Tsáchilas exponen su cultura en el museo abierto

Interculturalidad

Los visitantes se deleitan con las danzas autóctonas de los tsáchilas. (Foto El Heraldo)

 

El Museo Etnográfico Tsáchila proyecta las tradiciones, costumbres, baile autóctono, gastronomía, artesanía, medicina ancestral, recuperación de los cuentos y leyendas. Se ubica en Santo Domingo de los Tsáchilas en la comunidad Chiguilpe en el sector conocido como Huapilú.

Este Centro Cultural Histórico es administrado por los tsáchilas que lucen su indumentaria característica y conservan sus raíces. El museo cuenta con varias construcciones con materiales de la zona que escenifican la cotidianidad de la vida de este pueblo.

Al llegar los turistas son recibidos por las mujeres que son las guías comunitarias que explican la cultura ancestral. Los visitantes se internan en medio de la vegetación natural para encontrarse con la choza y el fogón que contiene orificios en la tierra, cuya utilidad es para curar resfríos o afecciones pulmonares. Los lugareños suelen calentar el agua y las piedras en el fogón para luego colocarlas en los agujeros.
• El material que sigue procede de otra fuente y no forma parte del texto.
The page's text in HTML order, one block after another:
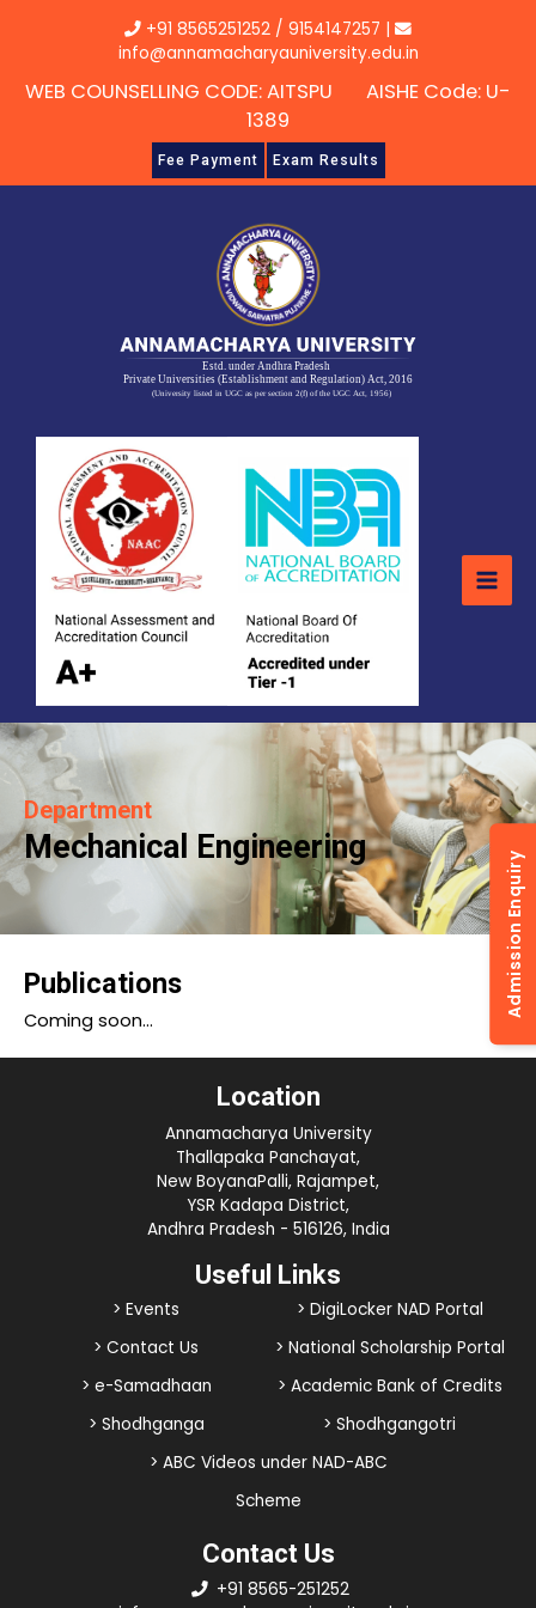
+91 8565251252 / 9154147257 |
info@annamacharyauniversity.edu.in
WEB COUNSELLING CODE: AITSPU AISHE Code: U-
1389
Fee Payment Exam Results
Department
Mechanical Engineering
Publications
Coming soon…
Location
Annamacharya University
Thallapaka Panchayat,
New BoyanaPalli, Rajampet,
YSR Kadapa District,
Andhra Pradesh - 516126, India
Useful Links
> Events
> DigiLocker NAD Portal
> Contact Us
> National Scholarship Portal
> e-Samadhaan
> Academic Bank of Credits
> Shodhganga
> Shodhgangotri
> ABC Videos under NAD-ABC
Scheme
Contact Us
+91 8565-251252
Admission Enquiry

El paciente pone los pies adentro y es cubierto por una manta para que elimine las toxinas.

En otro de los espacios se encuentran los achiotes que sirven para pintarse la cabellera los varones; mientras que, las mujeres yacen en el telar tejiendo las prendas de vestir (las más coloridas son para las mujeres y la bicolor para los hombres).

Conforme avanza el recorrido, se llega al espacio abierto donde los guerreros practican con las lanzas la puntería. Los turistas pueden de manera divertida ser partícipes de esta actividad.
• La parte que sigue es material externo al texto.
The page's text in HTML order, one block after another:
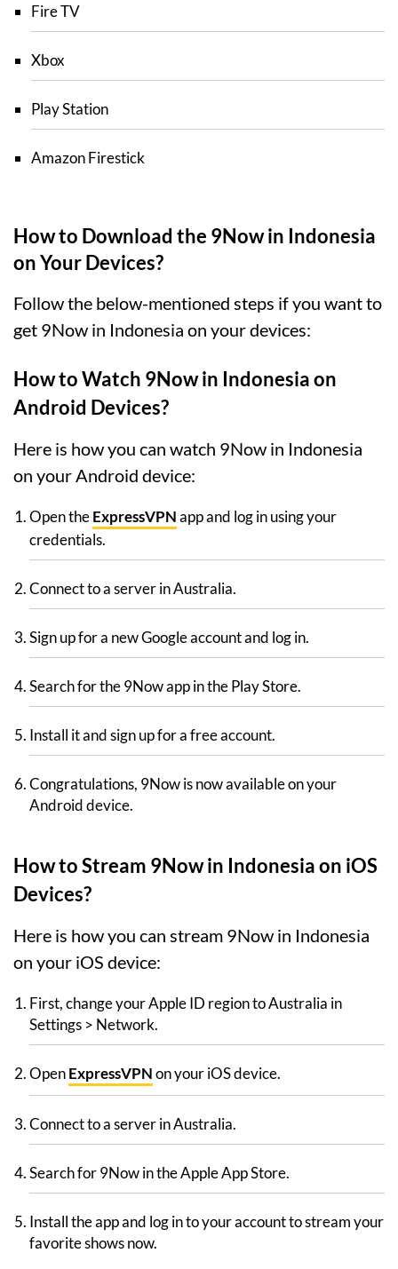
Fire TV
Xbox
Play Station
Amazon Firestick
How to Download the 9Now in Indonesia
on Your Devices?
Follow the below-mentioned steps if you want to
get 9Now in Indonesia on your devices:
How to Watch 9Now in Indonesia on
Android Devices?
Here is how you can watch 9Now in Indonesia
on your Android device:
Open theExpressVPNapp and log in using your
credentials.
Connect to a server in Australia.
Sign up for a new Google account and log in.
Search for the 9Now app in the Play Store.
Install it and sign up for a free account.
Congratulations, 9Now is now available on your
Android device.
How to Stream 9Now in Indonesia on iOS
Devices?
Here is how you can stream 9Now in Indonesia
on your iOS device:
First, change your Apple ID region to Australia in
Settings > Network.
OpenExpressVPNon your iOS device.
Connect to a server in Australia.
Search for 9Now in the Apple App Store.
Install the app and log in to your account to stream your
favorite shows now.

En una de las chozas está el chamán para la práctica de las limpias que ayudan al equilibrio material y espiritual Al final el sabio recomienda emplear el uso frecuente de las plantas y mejorar la nutrición.

Las artesanías son confeccionadas con base de semillas en tonos rojo y negro preferentemente, porque se considera que la fuerza de la naturaleza protege y brinda energías positivas a quienes las portan. La variedad de pulseras, collares y adornos típicos se exhiben al final del recorrido.

El chamán Augusto Calazacón lleva cincuenta años brindando sus conocimientos a favor de la salud de las personas que llegan en busca de alivio a sus dolencias. Con emoción comenta que ha escrito varios libros en coautoría con intelectuales de varias universidades para difundir sus conocimientos. Invitó a las familias a visitar el museo abierto y compartir con los lugareños su cultura. (I)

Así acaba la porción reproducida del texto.